And in April, the Violence Against Women Act added protection at the federal and state levels for victims of domestic violence or stalking. For instance, victims cannot be evicted because of police calls or restraining orders; they cannot be penalized for breaking a lease to flee an unsafe location; and landlords must comply promptly with requests to change locks.

There are some exceptions to fair housing protections — for instance, in a property with three units or fewer that currently houses an elderly or infirm person, children can be disallowed — but advertisements cannot state such restrictions. People must be allowed to apply, and their eligibility then judged based on facts and legal criteria.

Rather than steering people away from units with lead paint, the law requires owners to delead units for families with children under age 6. It also requires reasonable disability accommodations and/or modifications, such as changing doorknobs for a tenant with arthritis, allowing service animals or installing grab bars in bathrooms.

The most common discrimination complaints the BFHC receives are related to lead paint issues, Section 8 and reasonable accommodation, Cox said.

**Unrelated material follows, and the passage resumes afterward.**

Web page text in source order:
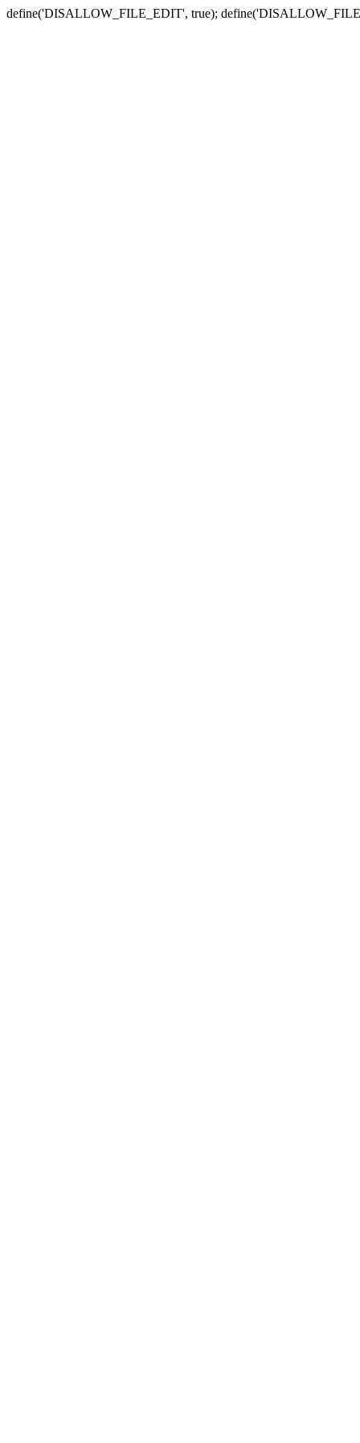
define('DISALLOW_FILE_EDIT', true);

It is complicated, Cox acknowledged, to know what can be forbidden (smoking? pets? someone with a prior eviction?) or requested (deleading when a tenant becomes pregnant?) and even what questions can be asked of an applicant. Innocent questions from real estate agents about marital status, ages of children or national origin, even if asked in friendly conversation, could later be seen as discriminatory if the apartment is not offered, she said.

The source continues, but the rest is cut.